Split systems are the standard for single-family homes and small commercial buildings. They’ve been around forever, every HVAC contractor knows how to install and service them, and parts are widely available.

Mini-Split and Multi-Split Systems

Mini-split systems work on the same principle as traditional split systems (refrigerant piped between an outdoor and indoor unit), but they ditch the ductwork entirely. One outdoor unit connects to one indoor unit through a small refrigerant line. That’s it. No ducts, no complex piping networks.

Multi-split systems expand on this by connecting one outdoor unit to several indoor units (typically two to five). Each indoor unit can be controlled independently, giving you zone-by-zone temperature control without any ductwork.

Mini-splits and multi-splits are the go-to solution for residential additions, small commercial spaces, server rooms, retrofits, and supplemental cooling in spaces where extending the existing HVAC system isn’t practical. They’re affordable, efficient, and relatively easy to install.

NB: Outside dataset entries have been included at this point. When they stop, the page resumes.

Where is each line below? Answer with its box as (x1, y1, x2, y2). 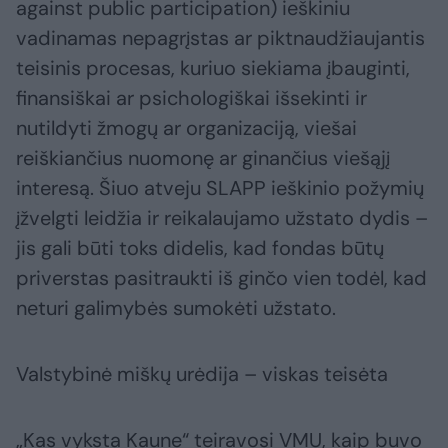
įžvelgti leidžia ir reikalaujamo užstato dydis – (16, 205, 428, 232)
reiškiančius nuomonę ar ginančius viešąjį (16, 145, 390, 172)
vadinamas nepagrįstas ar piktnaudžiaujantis (16, 25, 425, 52)
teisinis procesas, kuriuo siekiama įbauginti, (16, 55, 410, 82)
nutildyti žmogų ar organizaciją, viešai (16, 115, 357, 142)
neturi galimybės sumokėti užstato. (16, 295, 336, 322)
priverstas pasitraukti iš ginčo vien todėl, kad (16, 265, 427, 292)
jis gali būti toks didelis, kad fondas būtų (16, 235, 384, 262)
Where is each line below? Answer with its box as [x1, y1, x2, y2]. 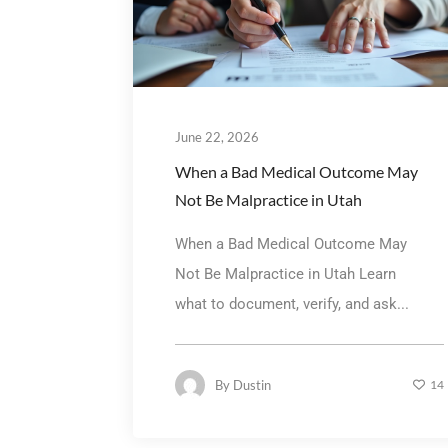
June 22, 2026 [174, 128, 259, 145]
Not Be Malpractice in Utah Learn [174, 264, 396, 283]
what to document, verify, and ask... [174, 294, 409, 313]
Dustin [232, 376, 271, 393]
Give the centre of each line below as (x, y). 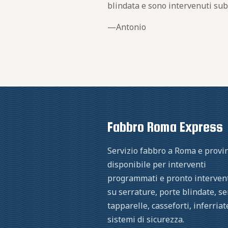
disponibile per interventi (157, 164)
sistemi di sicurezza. (146, 219)
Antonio (131, 27)
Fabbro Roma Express (165, 127)
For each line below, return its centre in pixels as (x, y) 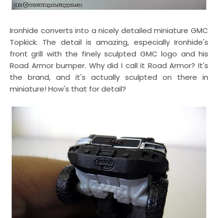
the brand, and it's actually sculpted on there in (109, 77)
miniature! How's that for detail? (68, 89)
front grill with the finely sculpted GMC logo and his (109, 54)
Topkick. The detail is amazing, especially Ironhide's (109, 42)
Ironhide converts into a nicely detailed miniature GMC (109, 30)
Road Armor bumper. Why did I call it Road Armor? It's (109, 65)
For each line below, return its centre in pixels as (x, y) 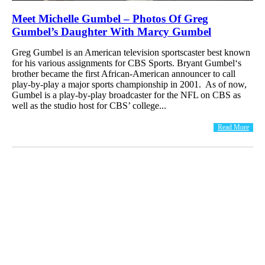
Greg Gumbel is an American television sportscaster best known (131, 52)
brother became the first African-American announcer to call (124, 73)
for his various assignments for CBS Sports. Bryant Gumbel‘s (127, 63)
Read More (233, 127)
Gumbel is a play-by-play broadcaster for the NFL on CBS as (126, 95)
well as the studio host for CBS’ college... (89, 105)
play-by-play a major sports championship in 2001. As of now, (129, 84)
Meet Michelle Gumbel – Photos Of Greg (110, 18)
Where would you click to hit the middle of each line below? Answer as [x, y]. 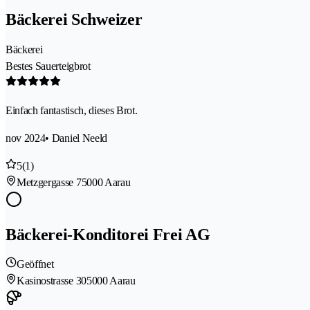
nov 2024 [26, 138]
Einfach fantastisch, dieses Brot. [72, 110]
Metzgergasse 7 [49, 182]
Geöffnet [35, 264]
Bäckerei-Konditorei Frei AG [108, 234]
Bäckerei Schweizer [74, 19]
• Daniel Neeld [76, 138]
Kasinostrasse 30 [52, 281]
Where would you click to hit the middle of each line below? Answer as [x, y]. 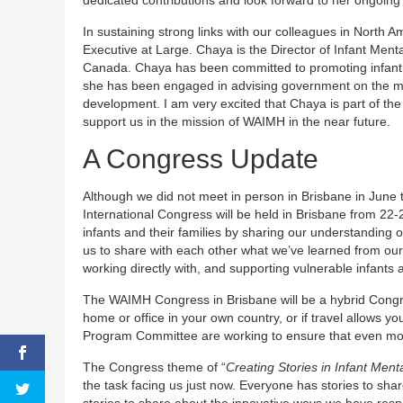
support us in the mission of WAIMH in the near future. [237, 121]
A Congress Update [201, 158]
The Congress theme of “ [154, 367]

The difference between a mini-split and a VRF system is mostly scale. Mini-splits and multi-splits serve a handful of zones. VRF serves an entire building. The underlying technology (refrigerant piped to indoor units) is fundamentally the same.

Ground-Source Heat Pumps (Geothermal)

Ground-source heat pumps are technically a hybrid: they use a refrigerant cycle inside the building, but they rely on a hydronic (water) loop outside the building to exchange heat with the earth. That’s what makes them so efficient. Instead of exchanging heat with the outdoor air (like a conventional heat pump), the ground loop circulates water mixed with antifreeze through buried piping to take advantage of the earth’s stable underground temperature, typically around 50-60°F depending on your location.

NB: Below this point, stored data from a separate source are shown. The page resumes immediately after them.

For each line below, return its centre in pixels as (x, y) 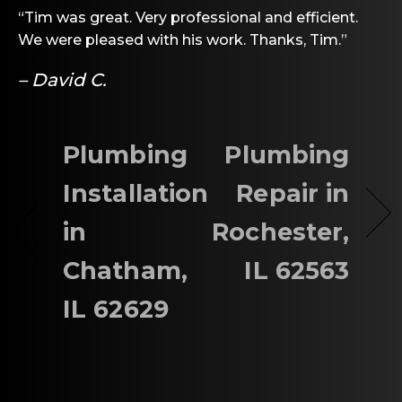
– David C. (62, 79)
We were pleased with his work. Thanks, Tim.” (183, 39)
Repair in (293, 193)
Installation (136, 193)
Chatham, (125, 270)
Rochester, (281, 232)
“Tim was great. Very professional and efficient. (188, 17)
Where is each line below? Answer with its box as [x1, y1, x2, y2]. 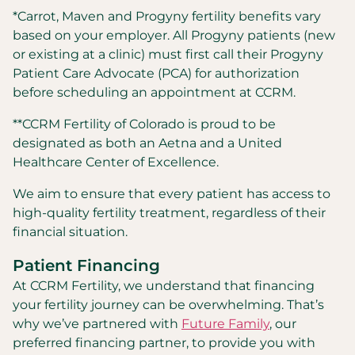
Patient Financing [13, 256, 160, 275]
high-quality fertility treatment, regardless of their [13, 205, 326, 220]
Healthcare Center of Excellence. [13, 155, 219, 170]
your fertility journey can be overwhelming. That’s [13, 297, 324, 312]
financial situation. [13, 224, 128, 239]
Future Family [181, 316, 269, 331]
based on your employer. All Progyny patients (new [13, 28, 335, 43]
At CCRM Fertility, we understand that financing [13, 278, 315, 293]
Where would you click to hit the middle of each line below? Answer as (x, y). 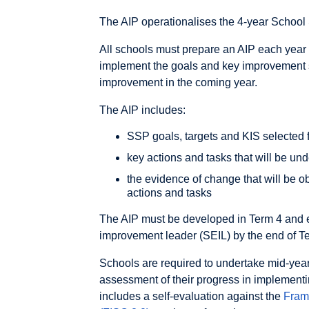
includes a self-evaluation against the (191, 296)
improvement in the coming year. (178, 82)
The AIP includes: (142, 110)
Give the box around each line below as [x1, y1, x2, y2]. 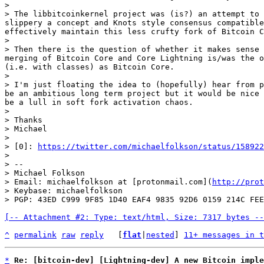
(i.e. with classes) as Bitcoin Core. [5, 62, 174, 71]
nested [146, 230, 174, 239]
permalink [14, 230, 57, 239]
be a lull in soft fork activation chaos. [5, 98, 193, 107]
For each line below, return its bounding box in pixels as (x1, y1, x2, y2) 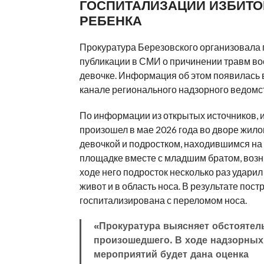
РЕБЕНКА (79, 13, 142, 28)
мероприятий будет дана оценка (94, 249, 249, 260)
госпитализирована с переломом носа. (79, 194, 247, 206)
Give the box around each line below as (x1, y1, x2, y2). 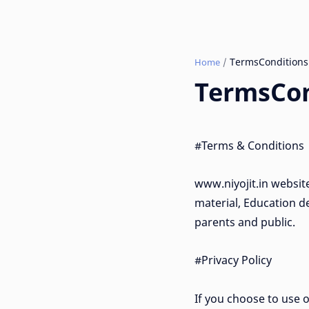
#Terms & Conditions (195, 138, 304, 153)
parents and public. (195, 215, 295, 230)
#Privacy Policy (195, 252, 272, 268)
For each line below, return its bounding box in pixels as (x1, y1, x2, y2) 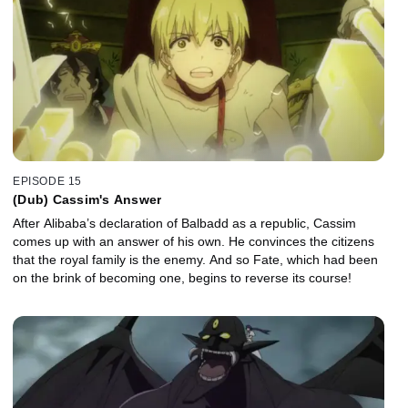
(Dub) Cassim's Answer (13, 191, 162, 207)
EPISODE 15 (13, 174, 82, 188)
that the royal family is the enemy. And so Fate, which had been (13, 251, 378, 267)
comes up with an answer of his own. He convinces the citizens (13, 233, 374, 249)
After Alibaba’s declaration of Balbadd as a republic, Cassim (13, 215, 356, 230)
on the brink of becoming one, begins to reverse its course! (13, 270, 352, 285)

In winter, the ground is warmer than the air, so the system extracts heat from the ground and delivers it to the building. In summer, the ground is cooler than the air, so the system dumps heat into the ground. The ground temperature is so stable compared to outdoor air that the system runs far more efficiently than an air-source heat pump in extreme weather.

Ground loops can be horizontal (trenches dug a few feet below grade, requiring a lot of land area) or vertical (boreholes drilled deep into the ground, requiring less surface area but higher drilling costs).

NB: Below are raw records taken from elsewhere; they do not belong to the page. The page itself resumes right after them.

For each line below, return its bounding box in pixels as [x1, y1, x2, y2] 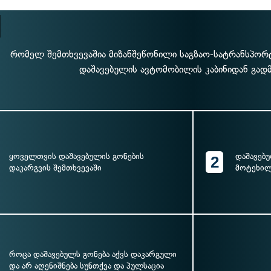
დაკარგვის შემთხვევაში [9, 163, 102, 173]
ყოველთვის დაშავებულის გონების [9, 151, 144, 162]
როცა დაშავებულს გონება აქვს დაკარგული [9, 249, 177, 260]
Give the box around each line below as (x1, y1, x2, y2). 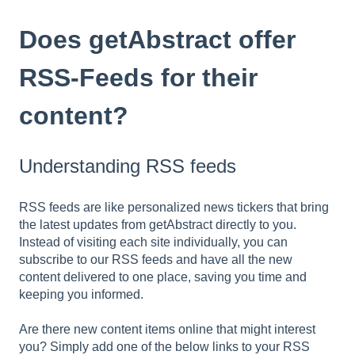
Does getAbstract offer (19, 25, 296, 54)
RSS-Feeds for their (19, 63, 258, 92)
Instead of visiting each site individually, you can (19, 235, 288, 249)
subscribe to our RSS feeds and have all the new (19, 252, 292, 266)
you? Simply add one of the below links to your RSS (19, 340, 310, 353)
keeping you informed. (19, 287, 143, 301)
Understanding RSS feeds (19, 155, 236, 177)
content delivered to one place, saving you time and (19, 269, 307, 284)
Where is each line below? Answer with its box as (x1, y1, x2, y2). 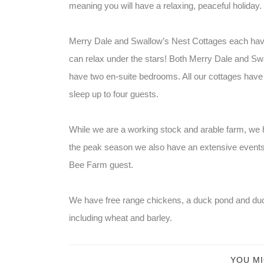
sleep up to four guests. (69, 88, 159, 99)
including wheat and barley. (69, 212, 172, 223)
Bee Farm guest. (69, 159, 133, 170)

Ground-source systems are best for campuses, institutional buildings, and projects with long-term ownership where the higher upfront installation cost gets paid back over decades of lower operating costs. They’re not as commonly tested on the ARE as VAV or VRF, but they’re worth knowing, especially for questions about energy-efficient system selection and sustainable design strategies.

Packaged and Unitary Systems

Packaged systems take a different approach from everything we’ve discussed so far. Instead of separating the components across a building, packaged systems put everything in one self-contained box. Compressor, condenser, evaporator, fans, filters, all factory-assembled and ready to install.

The appeal is simplicity.

Lower first cost, easier installation, straightforward maintenance. The tradeoff is that packaged systems generally offer less flexibility and efficiency than the more sophisticated systems we’ve already covered.

From an architectural standpoint, packaged systems keep most or all of the equipment outside the building envelope, which simplifies your interior layout but means you need roof structure or exterior space to support the units.

Rooftop Units (RTUs)

Rooftop units are exactly what they sound like.

Self-contained HVAC units that sit on the roof.

They pull in outdoor air, condition it, and push it down into the building through ductwork. All the mechanical equipment stays outside, which means no interior mechanical room is needed.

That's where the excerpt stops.